Records from a collection
· · · · · · ·

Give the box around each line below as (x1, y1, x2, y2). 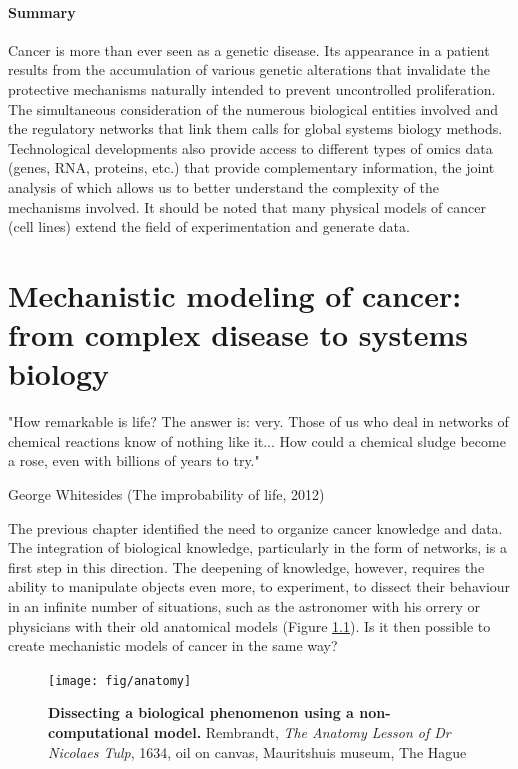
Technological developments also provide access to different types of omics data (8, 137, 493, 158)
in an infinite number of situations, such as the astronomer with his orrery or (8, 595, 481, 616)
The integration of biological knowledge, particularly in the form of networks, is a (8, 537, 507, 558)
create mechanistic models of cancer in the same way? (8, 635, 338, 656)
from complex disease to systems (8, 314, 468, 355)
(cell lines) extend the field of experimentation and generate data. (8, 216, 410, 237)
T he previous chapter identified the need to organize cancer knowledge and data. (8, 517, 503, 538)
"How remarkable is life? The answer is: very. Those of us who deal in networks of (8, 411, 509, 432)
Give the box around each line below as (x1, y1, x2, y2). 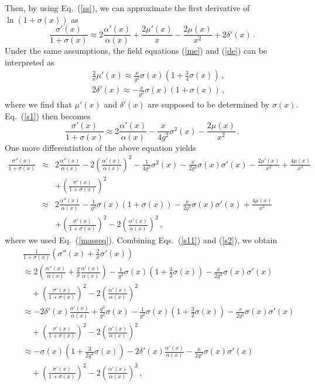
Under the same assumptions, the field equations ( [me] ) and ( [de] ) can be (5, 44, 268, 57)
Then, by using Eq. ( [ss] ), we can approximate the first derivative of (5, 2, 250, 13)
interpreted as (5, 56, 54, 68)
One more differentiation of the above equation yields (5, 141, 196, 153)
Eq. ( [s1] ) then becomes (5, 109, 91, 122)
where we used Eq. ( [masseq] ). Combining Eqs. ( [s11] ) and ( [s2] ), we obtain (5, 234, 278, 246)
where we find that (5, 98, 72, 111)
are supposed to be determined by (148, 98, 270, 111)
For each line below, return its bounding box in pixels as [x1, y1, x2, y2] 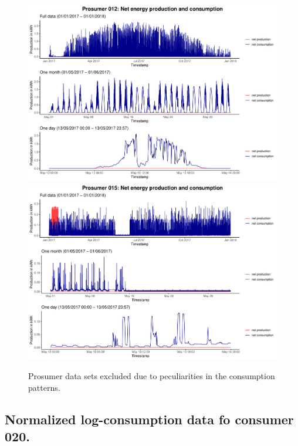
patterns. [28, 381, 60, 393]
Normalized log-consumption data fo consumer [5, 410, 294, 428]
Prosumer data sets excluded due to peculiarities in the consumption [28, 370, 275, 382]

· · · · · · ·

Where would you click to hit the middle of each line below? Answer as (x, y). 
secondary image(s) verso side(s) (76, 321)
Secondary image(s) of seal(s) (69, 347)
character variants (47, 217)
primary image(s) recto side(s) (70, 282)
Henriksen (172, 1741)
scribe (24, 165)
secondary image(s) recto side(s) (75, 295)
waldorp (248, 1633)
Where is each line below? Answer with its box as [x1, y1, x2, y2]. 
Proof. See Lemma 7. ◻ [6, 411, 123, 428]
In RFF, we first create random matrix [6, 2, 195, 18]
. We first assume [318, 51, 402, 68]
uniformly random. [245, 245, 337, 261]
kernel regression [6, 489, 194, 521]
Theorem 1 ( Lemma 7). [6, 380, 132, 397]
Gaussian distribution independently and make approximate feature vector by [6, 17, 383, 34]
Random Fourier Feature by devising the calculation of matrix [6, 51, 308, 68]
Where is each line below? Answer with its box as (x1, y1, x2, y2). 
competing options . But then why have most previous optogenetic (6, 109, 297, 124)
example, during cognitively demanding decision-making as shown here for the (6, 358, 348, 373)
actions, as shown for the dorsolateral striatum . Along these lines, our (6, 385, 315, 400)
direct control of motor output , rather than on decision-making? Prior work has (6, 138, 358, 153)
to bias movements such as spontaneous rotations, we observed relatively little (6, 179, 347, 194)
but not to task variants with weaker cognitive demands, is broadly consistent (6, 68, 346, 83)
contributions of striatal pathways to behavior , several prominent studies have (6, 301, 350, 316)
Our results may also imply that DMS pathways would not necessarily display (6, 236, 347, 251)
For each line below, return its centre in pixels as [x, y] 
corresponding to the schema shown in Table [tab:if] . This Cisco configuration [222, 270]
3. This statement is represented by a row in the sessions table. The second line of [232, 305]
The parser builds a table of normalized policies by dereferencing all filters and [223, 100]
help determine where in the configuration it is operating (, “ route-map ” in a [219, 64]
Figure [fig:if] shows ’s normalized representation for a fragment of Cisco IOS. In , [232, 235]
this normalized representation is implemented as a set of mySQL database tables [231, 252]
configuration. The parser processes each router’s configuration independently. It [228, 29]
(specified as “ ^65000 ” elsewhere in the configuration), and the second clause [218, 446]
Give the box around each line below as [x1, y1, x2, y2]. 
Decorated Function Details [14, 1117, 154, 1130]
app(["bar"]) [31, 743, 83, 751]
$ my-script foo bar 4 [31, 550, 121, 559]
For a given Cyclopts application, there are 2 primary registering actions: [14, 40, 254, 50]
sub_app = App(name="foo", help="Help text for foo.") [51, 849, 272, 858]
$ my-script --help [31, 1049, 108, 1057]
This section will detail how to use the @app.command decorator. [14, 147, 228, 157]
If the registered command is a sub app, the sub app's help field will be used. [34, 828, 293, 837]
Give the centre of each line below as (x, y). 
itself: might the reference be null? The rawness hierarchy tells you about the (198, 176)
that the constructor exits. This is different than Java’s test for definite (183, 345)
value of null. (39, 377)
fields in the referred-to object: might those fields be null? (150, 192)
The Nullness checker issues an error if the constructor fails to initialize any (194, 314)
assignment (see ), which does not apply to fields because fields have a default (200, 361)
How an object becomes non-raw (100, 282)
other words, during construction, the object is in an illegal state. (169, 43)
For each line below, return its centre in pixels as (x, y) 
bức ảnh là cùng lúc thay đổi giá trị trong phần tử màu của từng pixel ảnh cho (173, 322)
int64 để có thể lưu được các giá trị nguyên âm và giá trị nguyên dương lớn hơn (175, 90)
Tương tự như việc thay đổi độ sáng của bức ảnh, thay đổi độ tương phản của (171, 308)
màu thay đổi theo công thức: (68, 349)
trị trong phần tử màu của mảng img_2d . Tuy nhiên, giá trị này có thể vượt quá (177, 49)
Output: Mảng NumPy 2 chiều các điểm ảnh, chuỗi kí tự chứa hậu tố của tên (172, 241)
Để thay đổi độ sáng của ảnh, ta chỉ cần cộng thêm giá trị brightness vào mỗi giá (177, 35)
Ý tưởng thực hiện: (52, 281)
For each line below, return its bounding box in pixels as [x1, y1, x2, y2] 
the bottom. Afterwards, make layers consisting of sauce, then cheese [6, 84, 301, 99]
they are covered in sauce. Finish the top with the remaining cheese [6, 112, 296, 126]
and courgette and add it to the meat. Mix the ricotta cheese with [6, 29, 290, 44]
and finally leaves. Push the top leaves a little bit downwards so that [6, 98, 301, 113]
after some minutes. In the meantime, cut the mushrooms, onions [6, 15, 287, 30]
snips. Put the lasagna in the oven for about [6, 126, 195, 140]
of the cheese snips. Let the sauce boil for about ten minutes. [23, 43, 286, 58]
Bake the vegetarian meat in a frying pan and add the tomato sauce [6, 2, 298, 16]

· · · · · · ·

# Work to be completed:
Copy the lines above exactly. Start with the line containing "Random Fourier Feature", end with the line containing "example, during cognitively", and include both.

# Task result:
Random Fourier Feature by devising the calculation of matrix [6, 51, 308, 68]
Where is each line below? Answer with its box as (x1, y1, x2, y2). 
competing options . But then why have most previous optogenetic (6, 109, 297, 124)
example, during cognitively demanding decision-making as shown here for the (6, 358, 348, 373)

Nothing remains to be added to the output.